_Provided information_
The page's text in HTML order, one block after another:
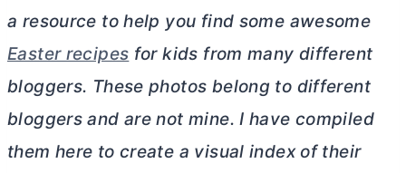
a resource to help you find some awesome
Easter recipes for kids from many different
bloggers. These photos belong to different
bloggers and are not mine. I have compiled
them here to create a visual index of their
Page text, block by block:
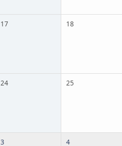
17 18
24 25
3 4
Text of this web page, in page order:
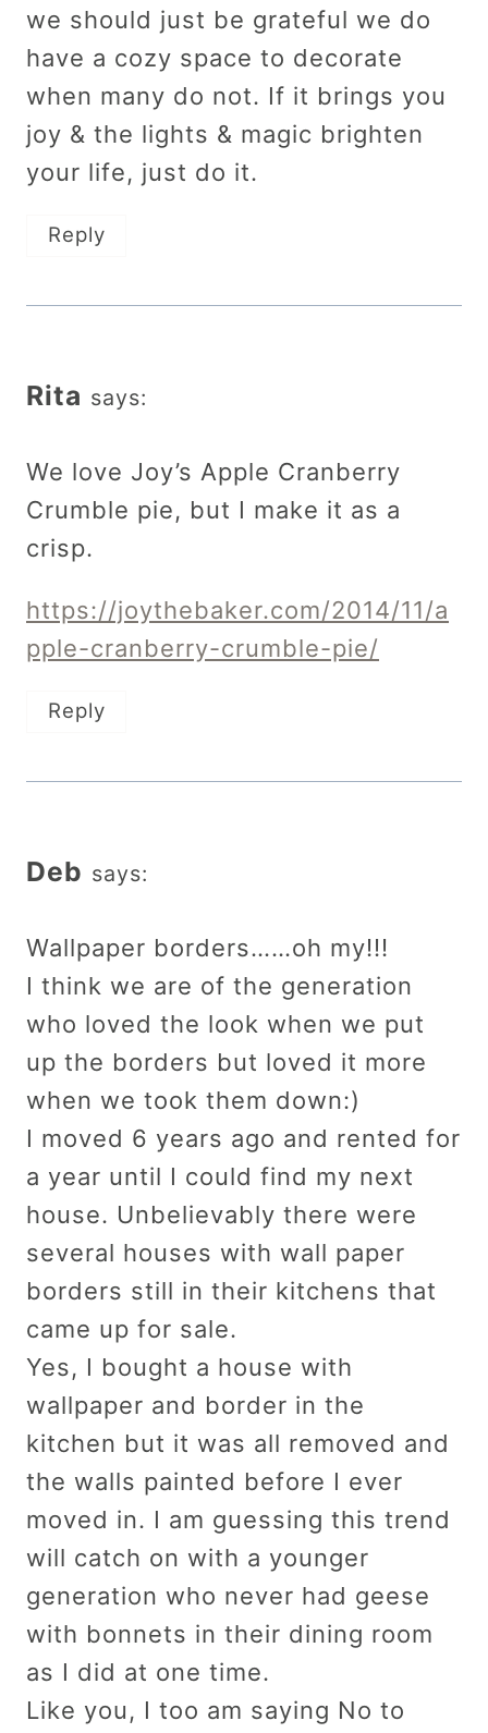
we should just be grateful we do
have a cozy space to decorate
when many do not. If it brings you
joy & the lights & magic brighten
your life, just do it.
Reply
Rita says:
We love Joy’s Apple Cranberry
Crumble pie, but I make it as a
crisp.
https://joythebaker.com/2014/11/a
pple-cranberry-crumble-pie/
Reply
Deb says:
Wallpaper borders……oh my!!!
I think we are of the generation
who loved the look when we put
up the borders but loved it more
when we took them down:)
I moved 6 years ago and rented for
a year until I could find my next
house. Unbelievably there were
several houses with wall paper
borders still in their kitchens that
came up for sale.
Yes, I bought a house with
wallpaper and border in the
kitchen but it was all removed and
the walls painted before I ever
moved in. I am guessing this trend
will catch on with a younger
generation who never had geese
with bonnets in their dining room
as I did at one time.
Like you, I too am saying No to
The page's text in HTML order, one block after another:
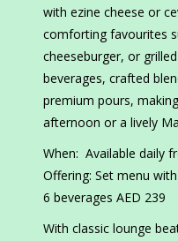
with ezine cheese or
comforting favourites
cheeseburger, or
beverages, crafted
premium pours,
afternoon or a lively
When: Available daily
Offering: Set menu
6 beverages AED 239
With classic lounge
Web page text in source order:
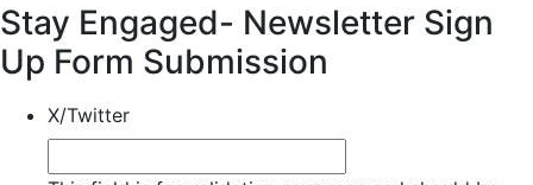
Stay Engaged- Newsletter Sign
Up Form Submission
X/Twitter
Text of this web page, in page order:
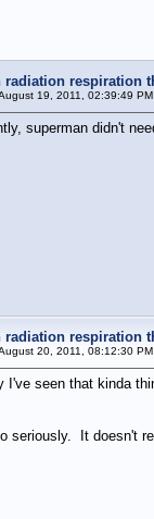
radiation respiration
19, 2011, 02:39:49
superman didn't
radiation respiration
20, 2011, 08:12:30
I've seen that kinda
seriously. It doesn't
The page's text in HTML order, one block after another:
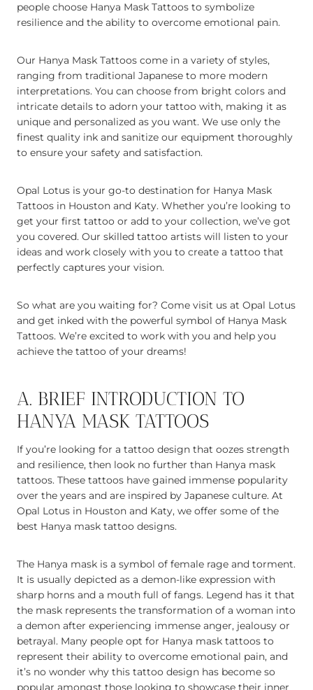
people choose Hanya Mask Tattoos to symbolize
resilience and the ability to overcome emotional pain.
Our Hanya Mask Tattoos come in a variety of styles,
ranging from traditional Japanese to more modern
interpretations. You can choose from bright colors and
intricate details to adorn your tattoo with, making it as
unique and personalized as you want. We use only the
finest quality ink and sanitize our equipment thoroughly
to ensure your safety and satisfaction.
Opal Lotus is your go-to destination for Hanya Mask
Tattoos in Houston and Katy. Whether you’re looking to
get your first tattoo or add to your collection, we’ve got
you covered. Our skilled tattoo artists will listen to your
ideas and work closely with you to create a tattoo that
perfectly captures your vision.
So what are you waiting for? Come visit us at Opal Lotus
and get inked with the powerful symbol of Hanya Mask
Tattoos. We’re excited to work with you and help you
achieve the tattoo of your dreams!
A. BRIEF INTRODUCTION TO
HANYA MASK TATTOOS
If you’re looking for a tattoo design that oozes strength
and resilience, then look no further than Hanya mask
tattoos. These tattoos have gained immense popularity
over the years and are inspired by Japanese culture. At
Opal Lotus in Houston and Katy, we offer some of the
best Hanya mask tattoo designs.
The Hanya mask is a symbol of female rage and torment.
It is usually depicted as a demon-like expression with
sharp horns and a mouth full of fangs. Legend has it that
the mask represents the transformation of a woman into
a demon after experiencing immense anger, jealousy or
betrayal. Many people opt for Hanya mask tattoos to
represent their ability to overcome emotional pain, and
it’s no wonder why this tattoo design has become so
popular amongst those looking to showcase their inner
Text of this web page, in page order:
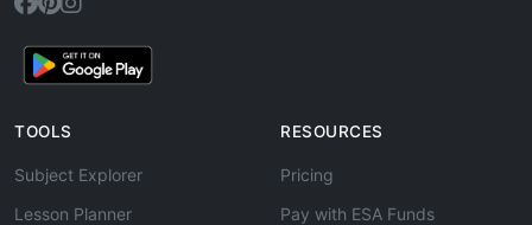
TOOLS
Subject Explorer
Lesson Planner
RESOURCES
Pricing
Pay with ESA Funds
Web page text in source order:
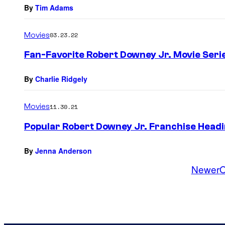
By Tim Adams
Movies03.23.22
Fan-Favorite Robert Downey Jr. Movie
By Charlie Ridgely
Movies11.30.21
Popular Robert Downey Jr. Franchise
By Jenna Anderson
Newer
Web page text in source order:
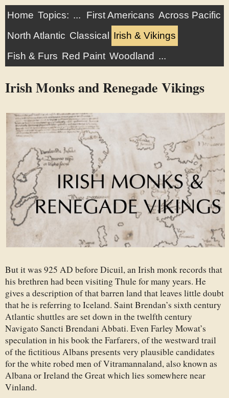
Home Topics: ... First Americans Across Pacific
North Atlantic Classical
Irish & Vikings
Fish & Furs Red Paint Woodland ...
Irish Monks and Renegade Vikings
But it was 925 AD before Dicuil, an Irish monk records that
his brethren had been visiting Thule for many years. He
gives a description of that barren land that leaves little doubt
that he is referring to Iceland. Saint Brendan’s sixth century
Atlantic shuttles are set down in the twelfth century
Navigato Sancti Brendani Abbati. Even Farley Mowat’s
speculation in his book the Farfarers, of the westward trail
of the fictitious Albans presents very plausible candidates
for the white robed men of Vitramannaland, also known as
Albana or Ireland the Great which lies somewhere near
Vinland.
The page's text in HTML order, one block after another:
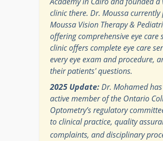
clinic there. Dr. Moussa currently
Moussa Vision Therapy &
offering comprehensive eye care
clinic offers complete eye care
every eye exam and procedure,
their patients' questions.
2025 Update:Dr. Mohamed
active member of the Ontario
Optometry’s regulatory
to clinical practice, quality
complaints, and disciplinary
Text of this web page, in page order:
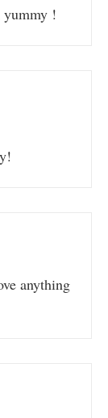
!
anything

_Activity_
Within the data above, repeat exactly the lines from the one bearing "we should just be grateful we do" through the one bearing "I've seen that kinda". Include no pictures and nothing else.

_Written answer_
we should just be grateful we do
have a cozy space to decorate
when many do not. If it brings you
joy & the lights & magic brighten
your life, just do it.
Reply
Rita says:
We love Joy’s Apple Cranberry
Crumble pie, but I make it as a
crisp.
https://joythebaker.com/2014/11/a
pple-cranberry-crumble-pie/
Reply
Deb says:
Wallpaper borders……oh my!!!
I think we are of the generation
who loved the look when we put
up the borders but loved it more
when we took them down:)
I moved 6 years ago and rented for
a year until I could find my next
house. Unbelievably there were
several houses with wall paper
borders still in their kitchens that
came up for sale.
Yes, I bought a house with
wallpaper and border in the
kitchen but it was all removed and
the walls painted before I ever
moved in. I am guessing this trend
will catch on with a younger
generation who never had geese
with bonnets in their dining room
as I did at one time.
Like you, I too am saying No to
The page's text in HTML order, one block after another:
with ezine cheese or
comforting favourites
cheeseburger, or
beverages, crafted
premium pours,
afternoon or a lively
When: Available daily
Offering: Set menu
6 beverages AED 239
With classic lounge
Web page text in source order:
Stay Engaged- Newsletter Sign
Up Form Submission
X/Twitter
Text of this web page, in page order:
radiation respiration
19, 2011, 02:39:49
superman didn't
radiation respiration
20, 2011, 08:12:30
I've seen that kinda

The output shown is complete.